3. (a) Hoe toonde Jezus, toen hij met zijn getrouwe discipelen in een bovenzaal in Jeruzalem was, dat hij wist wat hem te wachten stond? (b) Hoe gaf Jezus in zijn gebed te Gethsémane blijk van moed?

3 Slechts enkele uren hiervoor had Jezus in „een grote bovenzaal” in de stad Jeruzalem zijn elf getrouwe discipelen in iets nieuws ingeleid. Judas wist er zelfs in het geheel niets van. Hij was niet aanwezig toen Jezus ’een brood nam, dankte, het brak en het hun toereikte, zeggende: „Dit betekent mijn lichaam dat ten behoeve van u gegeven zal worden. Blijft dit ter mijner gedachtenis doen.” Op dezelfde wijze ook de beker, nadat zij het avondmaal hadden gebruikt, terwijl hij zei: „Deze beker betekent het nieuwe verbond krachtens mijn bloed, dat ten behoeve van u vergoten zal worden”’ (Luk. 22:19, 20, NW). Jezus wist dat hij moest sterven om de wil van zijn Vader ten uitvoer te brengen. In de hof van Gethsémane bad hij zo ernstig en vurig dat ’zijn zweet als bloeddruppels werd, die op de aarde vielen’. Hij bad: „Niet mijn wil, maar de uwe geschiede” (Luk. 22:42, 44). Er was moed voor nodig om dit te bidden.

4. Vergelijk Jezus’ moed met Petrus’ vertoon van dapperheid.

4 Toen Jezus Christus vol vertrouwen in Jehovah God, zijn Vader, in het volle licht van de maan, de brandende fakkels en de aangestoken lampen naar voren trad en deze mannen met hun wapens, zwaarden, knuppels en stangen onder de ogen kwam, bezat hij innerlijke kracht. Nadat hij zich ten opzichte van hen had geïdentificeerd, „deinsden zij terug en vielen ter aarde.
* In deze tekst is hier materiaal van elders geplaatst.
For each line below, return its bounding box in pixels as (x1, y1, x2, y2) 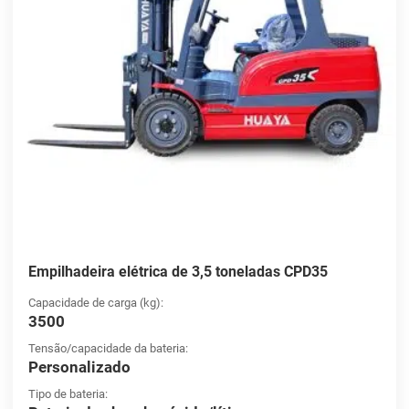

Wederom dan stelde Hij hun de vraag: Wien zoekt gij? En zij zeiden: Jezus, den Nazoreeër. Jezus antwoordde: Ik zeide u, dat Ik het ben” (Joh. 18:4-8). Aangezien hij zijn hoop op Jehovah had gevestigd, kende hij geen vrees voor mensen! Hij was kalm maar moedig. De onstuimige Petrus zou echter een vertoon van tijdelijke dapperheid ten beste geven. De geschiedschrijver Markus vertelt ons dat de verrader Judas ’terstond op Hem toetrad en Rabbi zeide, en Hem [zeer teder, NW] kuste’. „En zij sloegen de handen aan Hem en grepen Hem. Een van de omstanders trok zijn zwaard en hij trof den slaaf van den hogepriester en sloeg hem het oor af” (Mark. 14:45-47). De slaaf heette Malchus. Jezus zei echter tot Petrus: „Steek het zwaard in de schede; den beker, dien de Vader Mij gegeven heeft, zou Ik dien niet drinken? De afdeling soldaten dan en de overste en de dienaars der Joden namen Jezus gevangen, boeiden Hem, en brachten Hem eerst voor Annas, want hij was de schoonvader van Kajafas, die dat jaar hogepriester was.” — Joh. 18:10-13.

5. Welke handelwijze wees Jezus zelfs onder buitengewoon zware druk van de vijand, van de hand, en hoe stelde hij hun werkmethode aan de kaak?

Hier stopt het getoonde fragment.